Dicen que fue un cigarrillo mal apagado, una brasa perdida a los pies del árbol que el pueblo entero alguna vez creyó eterno. Digo dicen porque sobre los eventos perdidos de los pueblos muchas veces no se sabe con certeza qué pasó, pero se divulga fácilmente de boca en boca: «parece que se incendió el árbol del indio»; «dicen que se incendió». Que se incendió es cierto, según el diario del pueblo, el 27 de diciembre al mediodía, se incendió el mítico árbol del indio del Cementerio Evangélico de Nueva Helvecia. Qué manera acalorada de terminar el año.

Pocos saben de la historia del árbol del indio por fuera del pueblo, y digo pocos para no decir nadie. Me resultaría insultante que nadie conociera su historia. Quizás por eso escribo esto, para que el mito no se encierre en sí mismo, para que no tema escapar el portón del cementerio; para saber quién fue Feliciano, el cacique de los Andes, y por qué entristece que un árbol descolocado en medio de un cementerio se incendie.

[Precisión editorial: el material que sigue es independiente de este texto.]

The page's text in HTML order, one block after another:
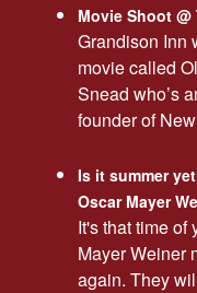
Movie Shoot
Grandison Inn
movie called
Snead who’s
founder of
Is it summer
Oscar Mayer
It's that time of
Mayer Weiner
again. They
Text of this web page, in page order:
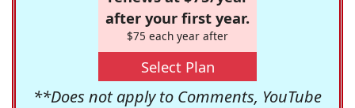
after your first year.
$75 each year after
Select Plan
**Does not apply to Comments, YouTube
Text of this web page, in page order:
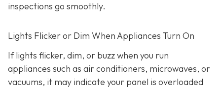
inspections go smoothly.
Lights Flicker or Dim When Appliances Turn On
If lights flicker, dim, or buzz when you run
appliances such as air conditioners, microwaves, or
vacuums, it may indicate your panel is overloaded

El árbol del indio en el Cementerio Evangélico. Foto sin datos de autor. Fuente: Congregación Evangélica Nueva Helvecia, Uruguay.

El día del Patrimonio era algo a esperar con un poco de ansias en el liceo. La profesora de geografía, acompañada por un grupo de profesores, se lo tomaba tan en serio que cada día del Patrimonio era una salida distinta: recorrer queserías, recorrer los hoteles en bicicleta. Siempre pedía que, en grupos de pocas personas, estudiáramos alguno de los lugares que visitaríamos. En tercer año, en el recorrido de los hoteles, me acuerdo que elegí investigar un poco sobre el Tiro Suizo, pero no viene al caso. Fue en segundo año que hicimos el recorrido de los inmigrantes. Consistió en seguir, no tan lealmente como quisiéramos, los pasos que dieron los inmigrantes suizo-alemanes cuando llegaron a estos pedazos de tierra inhabitados. No llegamos a ir a la estación, pero empezamos en el Movimiento Nuevas Generaciones y, porque queda cruzando la calle, la Plaza de los Fundadores.

Cada grupito iba exponiendo lo que había investigado: el año en que se colocó la estatua de los Fundadores, quién la hizo, qué significa, cuándo inició el Movimiento Nuevas Generaciones y demás. Luego de ahí, hicimos un recorrido bastante largo para lo que son las distancias del pueblo, hasta llegar a una tríada de lugares que fueron importantes en su fundación: lo que ahora es el Hogar Frauenverein, el Cementerio Evangélico y la Iglesia Evangélica. Uno atrás del otro –o al costado, en realidad–. El terreno del actual Hogar Frauenverein fue puesto a disposición de la Sociedad de Auxilios Frauenverein por la Congregación Evangélica. Allí se trataba a los enfermos y se instruía a la juventud en la organización doméstica y la educación social y religiosa. Luego se integraron una sección de maternidad y otra que era el Hogar de Ancianos. Al día de hoy solo queda lo último.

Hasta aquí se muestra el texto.